This is a special guest post of an email exchange I had with Larry Frank, a retired Air Force Command Pilot and Contingency War Planner, and following that, almost two decades now in the financial planning profession as a Registered Investment Adviser and owner of his practice Better Financial Education in Roseville, CA. He blogs about retirement and many other financial planning topics at Blog.BetterFinancialEducation.
He focuses on how to develop plans for prudent and sustainable retirement income for the average middle class person to get them both to, and through, retirement. This starts with helping families determine how to maintain their standard of individual living which is specific and unique only to the them, i.e., no generic income replacement ratios.
Larry is the author of Wealth Odyssey and 5 peer reviewed research papers in the Journal of Financial Planning. He holds a BS cum laude in Physics from the University of Minnesota (how things work) and an MBA from the University of South Dakota (how money works). He is a CERTIFIED FINANCIAL PLANNERTM Practioner.
A list of his published research articles can be found at his website.
Larry wrote to me with comments about my efficient frontier article in the February Journal of Financial Planning. He makes an important point that in its current form, the efficient frontier is still static rather than dynamic as I have not built in ways to adjust away from the fixed lifestyle goal. Larry's research has focused on building more dynamic strategies for safe withdrawal rates which adjust for both age and portfolio experience. I haven't read his series of articles in the journal yet, but I did review a complementary version of the approach by his co-author David Blanchett with colleagues at Morningstar.
Larry describes himself as part of the probability-based school of thought rather than the safety-first school of thought. As we discussed it more, he wrote some rather provocative and thought-provoking comments about the role of annuities which I haven't seen expressed in such a way before. I thought his comments were interesting enough to warrant a guest post. In an earlier message he expressed concerns that insurance companies were not properly incorporating longevity improvements into their calculations (i.e. people will live longer than insurance companies expect, which could jeopardize annuity guarantees). I asked him what he thought about the idea that insurance companies could hedge this longevity risk by selling both annuities and life insurance. If people live longer than expected, annuity payments increase, but life insurance payouts decrease. Here is his response:
It seems to me Wade, that hedging is a short term strategy (5 years at best, with the majority only months) while the obligation to pay a benefit may last decades for an annuity. At the moment, immediate annuities are such a small percentage of assets that any blow ups can be almost absorbed by the insurance company. However, with the great push by legislatures and the insurance industry to “solve the retirement problem, ”the volume of assets may get so large that it becomes too big to fail. The promised payouts may exceed assets on such a large scale that it overwhelms both insurance companies and State guarantee associations. The solution doesn't match the problem here, where the real problem is people not saving enough in the first place, yet the “solution” doesn’t address that! Instead, the “solution” is to put more immediate annuities into 401ks, thus leading to a future increase in assets.

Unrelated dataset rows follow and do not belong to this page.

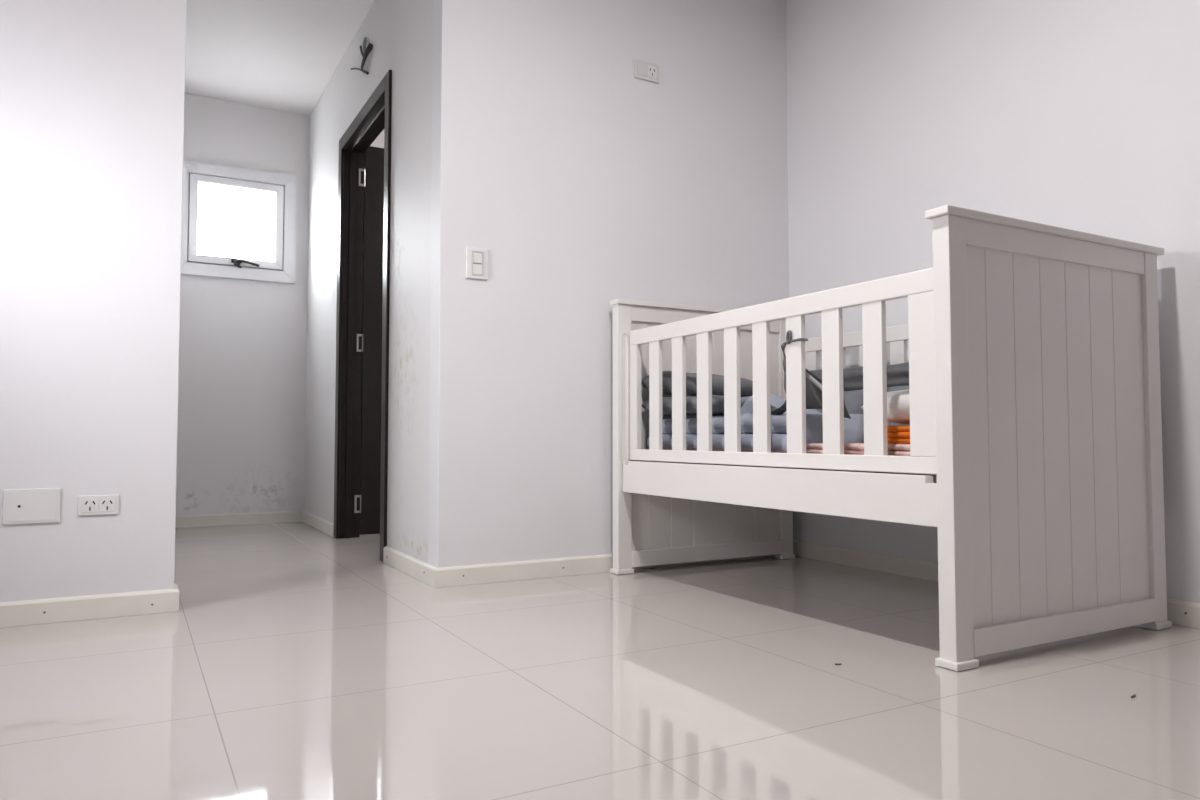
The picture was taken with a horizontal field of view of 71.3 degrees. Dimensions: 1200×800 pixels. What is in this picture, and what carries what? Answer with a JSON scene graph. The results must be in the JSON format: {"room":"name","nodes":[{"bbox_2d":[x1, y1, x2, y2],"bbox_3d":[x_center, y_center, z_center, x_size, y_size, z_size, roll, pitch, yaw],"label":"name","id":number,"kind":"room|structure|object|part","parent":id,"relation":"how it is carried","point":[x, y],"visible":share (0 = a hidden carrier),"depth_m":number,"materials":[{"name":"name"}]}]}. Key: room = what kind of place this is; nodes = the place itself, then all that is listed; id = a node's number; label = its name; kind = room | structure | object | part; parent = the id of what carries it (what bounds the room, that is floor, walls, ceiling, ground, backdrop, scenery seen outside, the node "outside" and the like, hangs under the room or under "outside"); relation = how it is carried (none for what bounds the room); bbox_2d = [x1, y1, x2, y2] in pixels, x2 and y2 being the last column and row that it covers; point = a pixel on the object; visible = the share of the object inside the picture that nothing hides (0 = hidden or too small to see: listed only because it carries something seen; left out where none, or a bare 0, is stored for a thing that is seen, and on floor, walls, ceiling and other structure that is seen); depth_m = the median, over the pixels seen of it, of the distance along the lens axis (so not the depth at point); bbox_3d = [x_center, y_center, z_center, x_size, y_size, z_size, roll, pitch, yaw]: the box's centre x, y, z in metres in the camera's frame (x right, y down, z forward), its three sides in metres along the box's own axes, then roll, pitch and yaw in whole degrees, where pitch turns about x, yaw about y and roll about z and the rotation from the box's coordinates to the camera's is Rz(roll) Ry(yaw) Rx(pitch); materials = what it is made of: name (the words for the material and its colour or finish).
{"room":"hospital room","nodes":[
{"label":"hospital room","id":0,"kind":"room"},
{"bbox_2d":[176,93,383,515],"bbox_3d":[-1.057,-0.476,5.405,3.381,2.419,0.100,1,-3,-29],"label":"wall","id":1,"kind":"structure","parent":0,"point":[242,389],"depth_m":4.79,"materials":[{"name":"white paint"}]},
{"bbox_2d":[175,511,301,527],"bbox_3d":[-2.076,0.672,4.718,0.780,0.063,0.014,1,-3,-29],"label":"baseboard","id":2,"kind":"structure","parent":1,"relation":"attached to","point":[283,516],"depth_m":4.73,"materials":[{"name":"beige paint"}]},
{"bbox_2d":[181,160,296,283],"bbox_3d":[-2.082,-1.010,4.796,0.639,0.640,0.149,1,-3,-29],"label":"window","id":3,"kind":"structure","parent":1,"relation":"in","point":[282,270],"depth_m":4.78,"materials":[{"name":"white metal"}]},
{"bbox_3d":[-2.076,-1.011,4.785,0.494,0.494,0.044,1,-3,-29],"label":"sash","id":4,"kind":"part","parent":3,"relation":"part of","materials":[{"name":"white metal"}]},
{"bbox_3d":[-2.016,-0.774,4.757,0.149,0.055,0.035,1,-3,-16],"label":"handle","id":5,"kind":"part","parent":3,"relation":"part of","materials":[{"name":"black metal"}]},
{"bbox_2d":[185,0,374,115],"bbox_3d":[0.358,-1.895,1.981,4.320,0.120,7.599,1,-3,-29],"label":"ceiling","id":6,"kind":"structure","parent":0,"point":[282,55],"depth_m":4.15,"materials":[{"name":"paint"}]},
{"bbox_2d":[304,0,432,562],"bbox_3d":[-1.121,-0.539,3.965,0.100,2.419,2.352,1,-3,-29],"label":"wall","id":7,"kind":"structure","parent":0,"point":[400,32],"depth_m":3.31,"materials":[{"name":"white paint"}]},
{"bbox_2d":[302,511,333,536],"bbox_3d":[-1.527,0.664,4.522,0.014,0.063,0.864,1,-3,-29],"label":"baseboard","id":8,"kind":"structure","parent":7,"relation":"attached to","point":[327,527],"depth_m":4.46,"materials":[{"name":"beige paint"}]},
{"bbox_2d":[351,37,372,74],"bbox_3d":[-1.099,-1.546,3.847,0.039,0.206,0.360,1,-3,-29],"label":"wires","id":9,"kind":"object","parent":7,"relation":"attached to","point":[367,48],"visible":1,"depth_m":3.76,"materials":[{"name":"black plastic"}]},
{"bbox_2d":[333,70,391,561],"bbox_3d":[-0.700,-0.324,3.990,0.892,1.991,0.944,1,-3,-29],"label":"door","id":10,"kind":"structure","parent":7,"relation":"in","point":[364,170],"depth_m":4.16,"materials":[{"name":"brown wood"}]},
{"bbox_2d":[383,546,436,586],"bbox_3d":[-0.697,0.600,3.041,0.016,0.063,0.640,1,-3,-29],"label":"baseboard","id":11,"kind":"structure","parent":7,"relation":"attached to","point":[420,570],"depth_m":3.00,"materials":[{"name":"beige paint"}]},
{"bbox_2d":[0,0,788,601],"bbox_3d":[-0.631,-0.588,2.835,3.245,2.419,0.100,1,-3,-29],"label":"wall","id":12,"kind":"structure","parent":0,"point":[586,184],"depth_m":2.89,"materials":[{"name":"white paint"}]},
{"bbox_2d":[2,488,60,524],"bbox_3d":[-1.519,0.283,2.237,0.129,0.093,0.008,1,-3,-29],"label":"blank wall plate","id":13,"kind":"object","parent":12,"relation":"attached to","point":[35,505],"visible":1,"depth_m":2.23,"materials":[{"name":"white plastic"}]},
{"bbox_2d":[0,584,178,627],"bbox_3d":[-1.633,0.564,2.208,0.933,0.063,0.106,1,-3,-29],"label":"baseboard","id":14,"kind":"structure","parent":12,"relation":"attached to","point":[64,609],"depth_m":2.28,"materials":[{"name":"beige paint"}]},
{"bbox_2d":[78,495,118,515],"bbox_3d":[-1.385,0.290,2.312,0.097,0.054,0.007,1,-3,-29],"label":"wall socket","id":15,"kind":"object","parent":12,"relation":"attached to","point":[90,504],"visible":1,"depth_m":2.31,"materials":[{"name":"white plastic"}]},
{"bbox_2d":[466,247,487,279],"bbox_3d":[-0.422,-0.471,2.881,0.079,0.108,0.015,1,-3,-29],"label":"light switch","id":16,"kind":"object","parent":12,"relation":"attached to","point":[476,258],"visible":1,"depth_m":2.88,"materials":[{"name":"white plastic"}]},
{"bbox_3d":[-0.421,-0.470,2.880,0.043,0.086,0.003,1,-3,-29],"label":"module frame","id":17,"kind":"part","parent":16,"relation":"part of","materials":[{"name":"white plastic"}]},
{"bbox_2d":[434,554,772,587],"bbox_3d":[0.132,0.604,3.146,1.560,0.063,0.016,1,-3,-29],"label":"baseboard","id":18,"kind":"structure","parent":12,"relation":"attached to","point":[555,567],"depth_m":2.93,"materials":[{"name":"beige paint"}]},
{"bbox_2d":[634,59,658,82],"bbox_3d":[0.182,-1.280,3.258,0.112,0.071,0.012,1,-3,-29],"label":"wall socket","id":19,"kind":"object","parent":12,"relation":"attached to","point":[643,70],"visible":1,"depth_m":3.25,"materials":[{"name":"white plastic"}]},
{"bbox_2d":[0,522,1199,799],"bbox_3d":[0.358,0.631,1.871,4.320,0.100,7.599,1,-3,-29],"label":"floor","id":20,"kind":"structure","parent":0,"point":[294,662],"depth_m":1.63,"materials":[{"name":"tile"}]},
{"bbox_2d":[610,205,1171,670],"bbox_3d":[0.770,0.113,2.647,0.866,1.001,1.478,1,-3,-29],"label":"crib","id":21,"kind":"object","parent":20,"relation":"on","point":[1035,385],"visible":0.91,"depth_m":2.07,"materials":[{"name":"white wood"}]},
{"bbox_3d":[0.081,0.133,3.073,0.058,0.968,0.042,1,-3,-29],"label":"post","id":22,"kind":"part","parent":21,"relation":"part of","materials":[{"name":"white wood"}]},
{"bbox_3d":[0.418,0.139,3.262,0.732,0.885,0.018,1,-3,-29],"label":"footboard","id":23,"kind":"part","parent":21,"relation":"part of","materials":[{"name":"white wood"}]},
{"bbox_3d":[0.418,-0.314,3.281,0.716,0.058,0.037,1,-3,-29],"label":"rail","id":24,"kind":"part","parent":21,"relation":"part of","materials":[{"name":"white wood"}]},
{"bbox_3d":[0.419,0.590,3.241,0.716,0.058,0.043,1,-3,-29],"label":"rail","id":25,"kind":"part","parent":21,"relation":"part of","materials":[{"name":"white wood"}]},
{"bbox_3d":[0.454,0.174,2.467,0.022,0.040,1.371,1,-3,-29],"label":"rail","id":26,"kind":"part","parent":21,"relation":"part of","materials":[{"name":"white wood"}]},
{"bbox_3d":[0.756,0.149,3.451,0.058,0.968,0.042,1,-3,-29],"label":"post","id":27,"kind":"part","parent":21,"relation":"part of","materials":[{"name":"white wood"}]},
{"bbox_2d":[640,460,936,482],"bbox_3d":[0.773,0.210,2.645,0.694,0.086,1.351,1,-3,-29],"label":"mattress","id":28,"kind":"object","parent":21,"relation":"on","point":[933,475],"visible":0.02,"depth_m":2.27,"materials":[{"name":"white fabric"}]},
{"bbox_2d":[647,393,863,452],"bbox_3d":[0.492,0.077,2.806,0.316,0.194,0.815,1,-3,-29],"label":"quilt","id":29,"kind":"object","parent":28,"relation":"on","point":[853,427],"visible":0.41,"depth_m":2.57,"materials":[{"name":"blue fabric"}]},
{"bbox_2d":[641,371,752,415],"bbox_3d":[0.395,-0.026,2.995,0.349,0.162,0.406,1,-3,-29],"label":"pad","id":30,"kind":"object","parent":29,"relation":"on","point":[746,385],"visible":0.31,"depth_m":2.91,"materials":[{"name":"fabric"}]},
{"bbox_2d":[806,443,909,455],"bbox_3d":[0.885,0.134,2.255,0.448,0.033,0.505,1,-3,-29],"label":"folded blanket","id":31,"kind":"object","parent":28,"relation":"on","point":[813,448],"visible":0.29,"depth_m":2.19,"materials":[{"name":"white fabric"}]},
{"bbox_2d":[887,426,909,443],"bbox_3d":[0.905,0.089,2.134,0.335,0.048,0.270,1,-3,-29],"label":"folded cloth","id":32,"kind":"object","parent":31,"relation":"on","point":[895,434],"visible":0.21,"depth_m":2.09,"materials":[{"name":"orange fabric"}]},
{"bbox_2d":[861,389,909,424],"bbox_3d":[0.956,0.018,2.171,0.443,0.098,0.333,2,-3,-33],"label":"pillow","id":33,"kind":"object","parent":32,"relation":"on","point":[898,402],"visible":0.06,"depth_m":2.11,"materials":[{"name":"white fabric"}]},
{"bbox_2d":[810,362,909,425],"bbox_3d":[1.037,0.018,2.717,0.104,0.303,1.125,1,-3,-29],"label":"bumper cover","id":34,"kind":"object","parent":28,"relation":"on","point":[897,374],"visible":0.05,"depth_m":2.90,"materials":[{"name":"grey fabric"}]},
{"bbox_2d":[771,330,850,418],"bbox_3d":[0.564,-0.064,2.453,0.207,0.250,0.341,1,-3,-29],"label":"bag","id":35,"kind":"object","parent":21,"relation":"attached to","point":[813,382],"visible":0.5,"depth_m":2.38,"materials":[{"name":"grey fabric"}]},
{"bbox_3d":[0.774,0.079,1.837,0.058,0.968,0.044,1,-3,-29],"label":"post","id":36,"kind":"part","parent":21,"relation":"part of","materials":[{"name":"white wood"}]},
{"bbox_3d":[1.112,-0.367,2.046,0.716,0.058,0.039,1,-3,-29],"label":"rail","id":37,"kind":"part","parent":21,"relation":"part of","materials":[{"name":"white wood"}]},
{"bbox_3d":[1.112,0.085,2.026,0.732,0.885,0.020,1,-3,-29],"label":"headboard","id":38,"kind":"part","parent":21,"relation":"part of","materials":[{"name":"white wood"}]},
{"bbox_3d":[1.113,0.536,2.006,0.716,0.058,0.045,1,-3,-29],"label":"rail","id":39,"kind":"part","parent":21,"relation":"part of","materials":[{"name":"white wood"}]},
{"bbox_3d":[1.450,0.096,2.215,0.058,0.968,0.044,1,-3,-29],"label":"post","id":40,"kind":"part","parent":21,"relation":"part of","materials":[{"name":"white wood"}]},
{"bbox_2d":[786,0,1199,602],"bbox_3d":[2.036,-0.644,1.519,0.120,2.419,5.007,1,-3,-29],"label":"wall","id":41,"kind":"structure","parent":0,"point":[1078,115],"depth_m":2.74,"materials":[{"name":"white paint"}]},
{"bbox_2d":[793,540,1199,628],"bbox_3d":[2.005,0.528,1.385,0.016,0.063,4.893,1,-3,-29],"label":"baseboard","id":42,"kind":"structure","parent":41,"relation":"attached to","point":[1183,613],"depth_m":3.05,"materials":[{"name":"beige paint"}]}
]}

To big to fail? How would this happen? By the tendency to promise more out of the system than the system can sustain. Our last paper (JFP Dec 2012) opened my eyes to the fact that if the amount of assets shrinks, then the sustainable amount distributed has to shrink also (and vise versa). You can’t get more out than what the assets are capable of supporting. The tendency is to get too generous during good years (look at what happened to variable annuity benefits riders) and then it gets hard to take those back. Better to provide bonuses during good years rather then set up an income for life based on good years and ignoring the possibility for lean years.
Increased longevity should reduce annuity payouts because a set sum needs to support more years. So the payouts are based on longevity today, but while that retiree ages the longevity extends … thus, more is promised to be paid out than can be sustained. Ramp this up by many more retirees promised beneifts through their 401k's, and the total assets can’t sustain a longer living group. This effect combines with the above promises effect, and the system is not sustainable. The insurance industry made faulty assumptions about the VUL product in the late 90’s and faulty assumptions about VA riders in the 2000’s. Their track record based on “old” concepts suggests an insidious set up could take place … similar to the slow insidious forces that set up the mortgage industry … unless assumptions and models aren’t critically looked at.
When I talked with a number of professors at the Academy of Financial Services who are researching retirement, they say getting good data about current strategy, etc, for academic research is difficult because insurance companies tend to think of it as proprietary, or don’t want the academic scrutiny. So getting a good broad academic look at the topic is challenging.
A dynamic approach that adjusts payouts, like the dynamic model in our paper series, based on current asset levels provides an asset level that can be sustained into super centenarian ages. Income cannot be outlived if the supporting assets are properly managed as to sustainable payouts. However, the goal seems to be to promise a guarantee, which often ignores asset reality, and we could easily get into problems that pensions now have.